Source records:
_ _ _ _ _

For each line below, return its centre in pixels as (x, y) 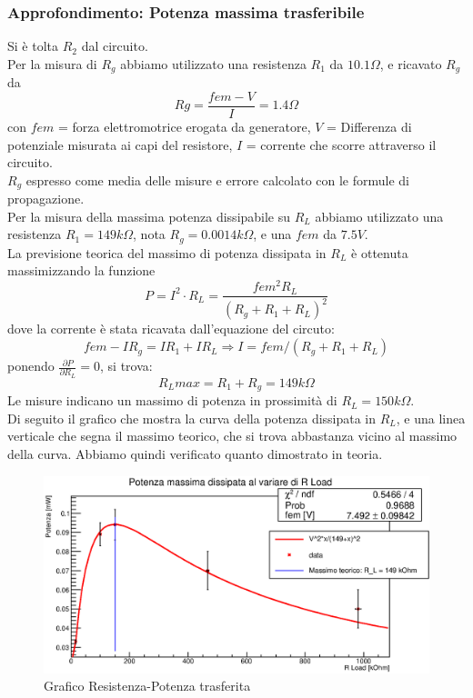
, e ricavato (411, 63)
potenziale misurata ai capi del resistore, (120, 144)
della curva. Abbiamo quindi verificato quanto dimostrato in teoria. (195, 454)
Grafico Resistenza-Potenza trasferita (147, 686)
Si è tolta (33, 46)
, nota (149, 234)
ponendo (31, 366)
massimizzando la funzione (81, 270)
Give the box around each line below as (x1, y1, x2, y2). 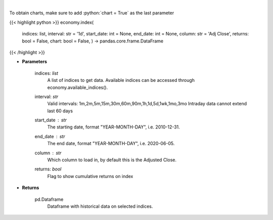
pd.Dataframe (34, 196, 64, 202)
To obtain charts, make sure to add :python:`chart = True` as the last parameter (9, 10, 174, 16)
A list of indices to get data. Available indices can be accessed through (47, 77, 195, 83)
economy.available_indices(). (47, 84, 108, 91)
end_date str (34, 133, 65, 139)
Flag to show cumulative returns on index (47, 173, 133, 179)
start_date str (34, 117, 67, 123)
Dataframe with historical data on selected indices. (47, 203, 153, 209)
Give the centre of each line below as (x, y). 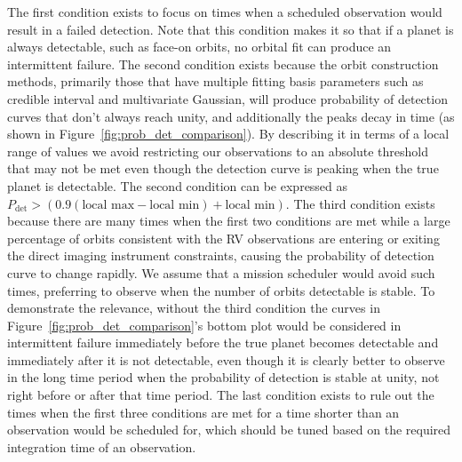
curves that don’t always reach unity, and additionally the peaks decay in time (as (231, 116)
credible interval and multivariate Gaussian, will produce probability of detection (227, 98)
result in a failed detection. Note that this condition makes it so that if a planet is (231, 29)
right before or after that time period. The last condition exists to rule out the (221, 395)
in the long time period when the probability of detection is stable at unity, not (223, 377)
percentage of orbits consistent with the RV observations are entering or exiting (223, 238)
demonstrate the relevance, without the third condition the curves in (194, 308)
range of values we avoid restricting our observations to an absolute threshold (218, 151)
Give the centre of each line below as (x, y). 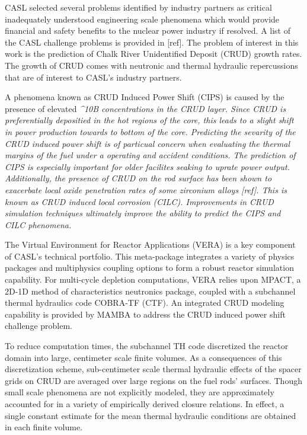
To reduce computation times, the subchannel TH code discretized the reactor (147, 346)
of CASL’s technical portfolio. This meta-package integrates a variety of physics (150, 256)
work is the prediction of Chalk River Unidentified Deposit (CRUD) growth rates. (153, 54)
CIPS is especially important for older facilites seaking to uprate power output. (148, 166)
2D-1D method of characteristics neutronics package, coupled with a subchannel (150, 291)
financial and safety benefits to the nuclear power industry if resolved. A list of (148, 31)
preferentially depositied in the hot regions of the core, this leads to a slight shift (149, 120)
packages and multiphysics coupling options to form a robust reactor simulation (149, 268)
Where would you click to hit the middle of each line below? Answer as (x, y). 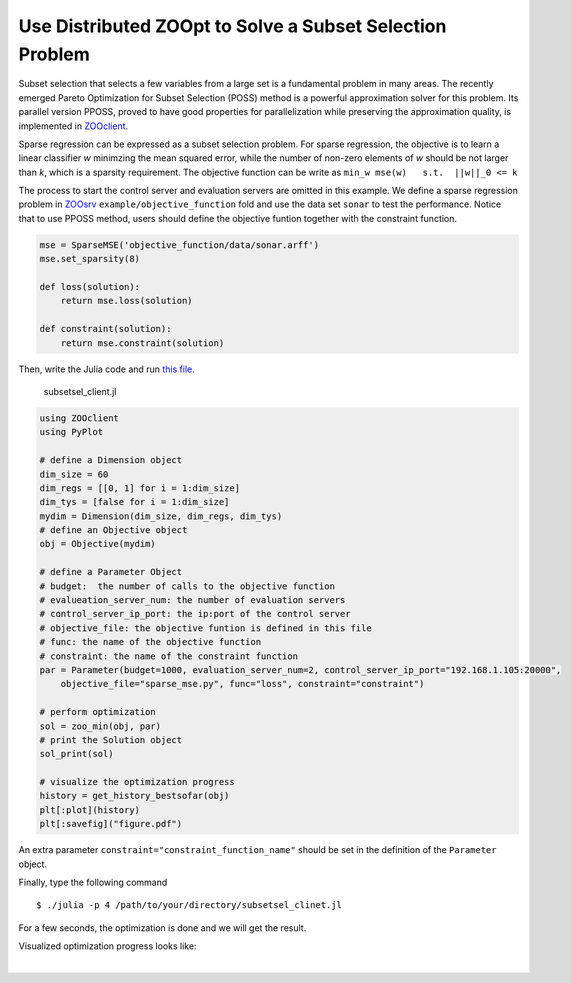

_ _ _ _ _

EXERCISE DESCRIPTION
Repeat the entries above exactly and skip the images.

EXERCISE SOLUTION
For each line below, return its centre in pixels as (x, y) 
, e ricavato (411, 63)
potenziale misurata ai capi del resistore, (120, 144)
della curva. Abbiamo quindi verificato quanto dimostrato in teoria. (195, 454)
Grafico Resistenza-Potenza trasferita (147, 686)
Si è tolta (33, 46)
, nota (149, 234)
ponendo (31, 366)
massimizzando la funzione (81, 270)
Give the box around each line below as (x1, y1, x2, y2). 
pd.Dataframe (34, 196, 64, 202)
To obtain charts, make sure to add :python:`chart = True` as the last parameter (9, 10, 174, 16)
A list of indices to get data. Available indices can be accessed through (47, 77, 195, 83)
economy.available_indices(). (47, 84, 108, 91)
end_date str (34, 133, 65, 139)
Flag to show cumulative returns on index (47, 173, 133, 179)
start_date str (34, 117, 67, 123)
Dataframe with historical data on selected indices. (47, 203, 153, 209)
Give the centre of each line below as (x, y). 
curves that don’t always reach unity, and additionally the peaks decay in time (as (231, 116)
credible interval and multivariate Gaussian, will produce probability of detection (227, 98)
result in a failed detection. Note that this condition makes it so that if a planet is (231, 29)
right before or after that time period. The last condition exists to rule out the (221, 395)
in the long time period when the probability of detection is stable at unity, not (223, 377)
percentage of orbits consistent with the RV observations are entering or exiting (223, 238)
demonstrate the relevance, without the third condition the curves in (194, 308)
range of values we avoid restricting our observations to an absolute threshold (218, 151)
Give the centre of each line below as (x, y). 
To reduce computation times, the subchannel TH code discretized the reactor (147, 346)
of CASL’s technical portfolio. This meta-package integrates a variety of physics (150, 256)
work is the prediction of Chalk River Unidentified Deposit (CRUD) growth rates. (153, 54)
CIPS is especially important for older facilites seaking to uprate power output. (148, 166)
2D-1D method of characteristics neutronics package, coupled with a subchannel (150, 291)
financial and safety benefits to the nuclear power industry if resolved. A list of (148, 31)
preferentially depositied in the hot regions of the core, this leads to a slight shift (149, 120)
packages and multiphysics coupling options to form a robust reactor simulation (149, 268)
Where would you click to hit the middle of each line below? Answer as (x, y). 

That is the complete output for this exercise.